(SUPPLIED DATA)
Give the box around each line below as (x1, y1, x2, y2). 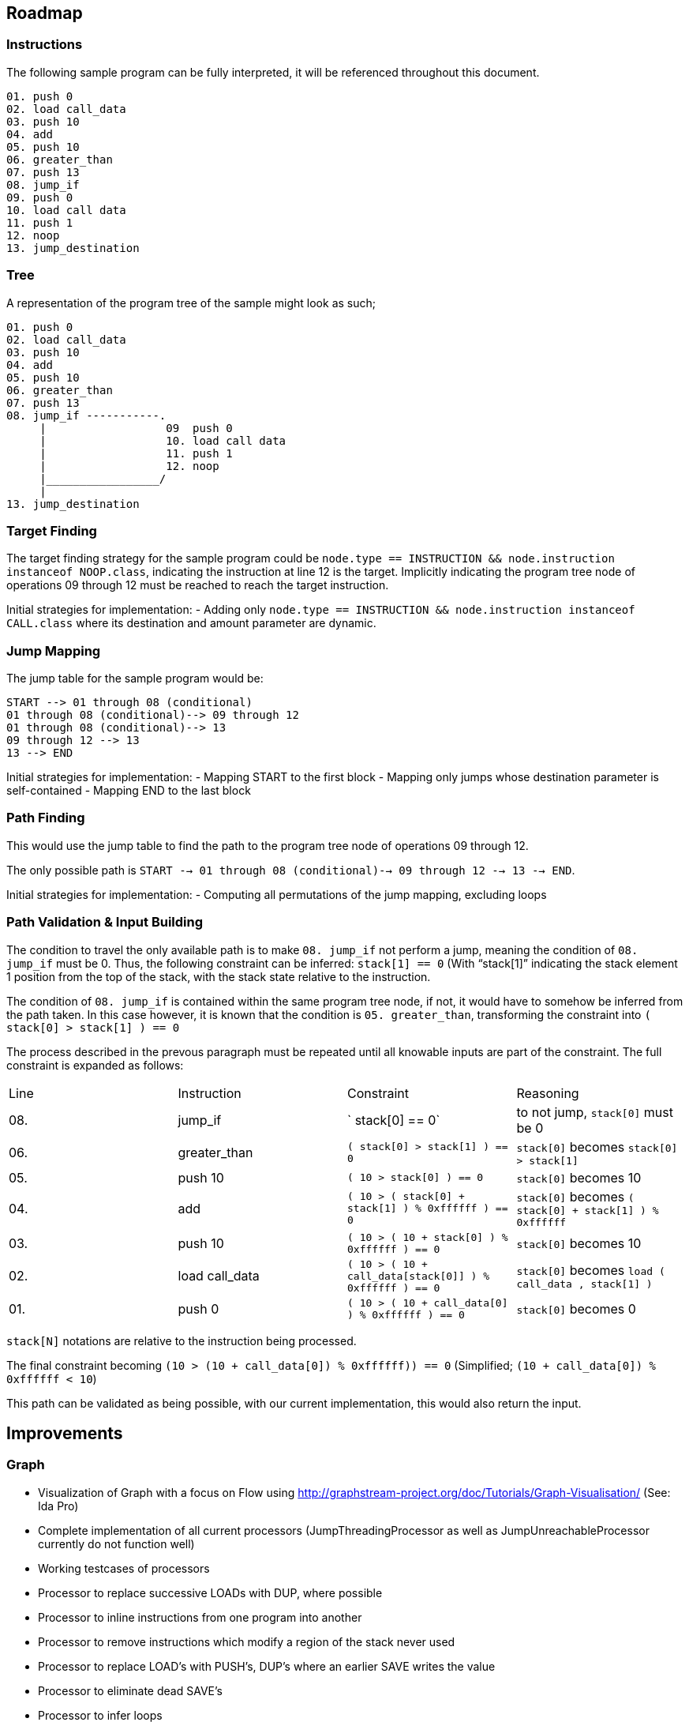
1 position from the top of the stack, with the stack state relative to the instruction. (6, 969, 431, 983)
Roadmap (6, 3, 83, 23)
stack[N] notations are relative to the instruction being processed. (6, 1333, 357, 1348)
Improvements (6, 1423, 123, 1443)
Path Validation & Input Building (6, 914, 204, 931)
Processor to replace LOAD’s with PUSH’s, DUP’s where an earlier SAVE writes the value (38, 1659, 496, 1673)
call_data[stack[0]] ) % (347, 1269, 490, 1282)
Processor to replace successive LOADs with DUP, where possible (38, 1585, 383, 1600)
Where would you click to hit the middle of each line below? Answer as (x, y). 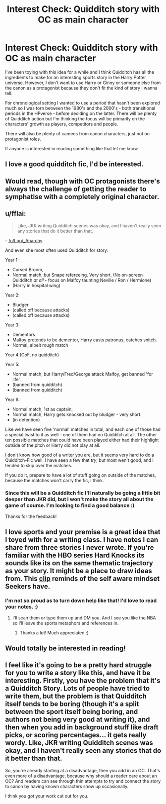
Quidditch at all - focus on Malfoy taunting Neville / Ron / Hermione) (82, 280)
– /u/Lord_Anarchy (24, 240)
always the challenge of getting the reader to (76, 189)
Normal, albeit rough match (40, 345)
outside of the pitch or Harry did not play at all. (53, 445)
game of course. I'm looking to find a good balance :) (70, 505)
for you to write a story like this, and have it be (78, 673)
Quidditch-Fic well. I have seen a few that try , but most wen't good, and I (79, 460)
(End SUPPLIED DATA)
WORK TO COMPLETE
Everything from the line that contains "outside of the" to the last line of the entries above should be repeated word for word, both lines included, with no other output.

RESPONSE TO THE TASK
outside of the pitch or Harry did not play at all. (53, 445)
game of course. I'm looking to find a good balance :) (70, 505)
for you to write a story like this, and have it be (78, 673)
Quidditch-Fic well. I have seen a few that try , but most wen't good, and I (79, 460)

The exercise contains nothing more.